TASK TO COMPLETE — Every entry must be output exactly as it is written.

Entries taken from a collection
- - - -
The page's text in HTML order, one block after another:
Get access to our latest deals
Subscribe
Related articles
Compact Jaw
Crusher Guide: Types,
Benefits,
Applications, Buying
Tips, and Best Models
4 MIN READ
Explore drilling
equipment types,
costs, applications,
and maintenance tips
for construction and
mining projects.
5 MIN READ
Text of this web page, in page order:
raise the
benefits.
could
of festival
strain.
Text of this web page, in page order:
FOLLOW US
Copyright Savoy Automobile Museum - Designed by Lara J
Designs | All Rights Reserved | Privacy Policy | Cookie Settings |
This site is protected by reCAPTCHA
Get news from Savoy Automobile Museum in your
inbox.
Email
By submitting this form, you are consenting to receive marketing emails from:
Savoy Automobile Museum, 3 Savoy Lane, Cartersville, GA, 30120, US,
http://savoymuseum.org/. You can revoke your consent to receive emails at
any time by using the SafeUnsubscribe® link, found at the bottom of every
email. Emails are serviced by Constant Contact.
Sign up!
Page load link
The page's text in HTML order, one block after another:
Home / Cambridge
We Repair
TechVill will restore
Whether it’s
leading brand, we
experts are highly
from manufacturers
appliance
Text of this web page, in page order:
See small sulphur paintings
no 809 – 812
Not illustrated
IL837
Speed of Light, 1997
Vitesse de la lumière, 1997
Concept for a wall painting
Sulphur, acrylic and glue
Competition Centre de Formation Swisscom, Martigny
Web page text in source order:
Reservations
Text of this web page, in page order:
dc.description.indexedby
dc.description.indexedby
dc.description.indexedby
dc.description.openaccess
- - - -
SOLUTION —
The page's text in HTML order, one block after another:
Get access to our latest deals
Subscribe
Related articles
Compact Jaw
Crusher Guide: Types,
Benefits,
Applications, Buying
Tips, and Best Models
4 MIN READ
Explore drilling
equipment types,
costs, applications,
and maintenance tips
for construction and
mining projects.
5 MIN READ
Text of this web page, in page order:
raise the
benefits.
could
of festival
strain.
Text of this web page, in page order:
FOLLOW US
Copyright Savoy Automobile Museum - Designed by Lara J
Designs | All Rights Reserved | Privacy Policy | Cookie Settings |
This site is protected by reCAPTCHA
Get news from Savoy Automobile Museum in your
inbox.
Email
By submitting this form, you are consenting to receive marketing emails from:
Savoy Automobile Museum, 3 Savoy Lane, Cartersville, GA, 30120, US,
http://savoymuseum.org/. You can revoke your consent to receive emails at
any time by using the SafeUnsubscribe® link, found at the bottom of every
email. Emails are serviced by Constant Contact.
Sign up!
Page load link
The page's text in HTML order, one block after another:
Home / Cambridge
We Repair
TechVill will restore
Whether it’s
leading brand, we
experts are highly
from manufacturers
appliance
Text of this web page, in page order:
See small sulphur paintings
no 809 – 812
Not illustrated
IL837
Speed of Light, 1997
Vitesse de la lumière, 1997
Concept for a wall painting
Sulphur, acrylic and glue
Competition Centre de Formation Swisscom, Martigny
Web page text in source order:
Reservations
Text of this web page, in page order:
dc.description.indexedby
dc.description.indexedby
dc.description.indexedby
dc.description.openaccess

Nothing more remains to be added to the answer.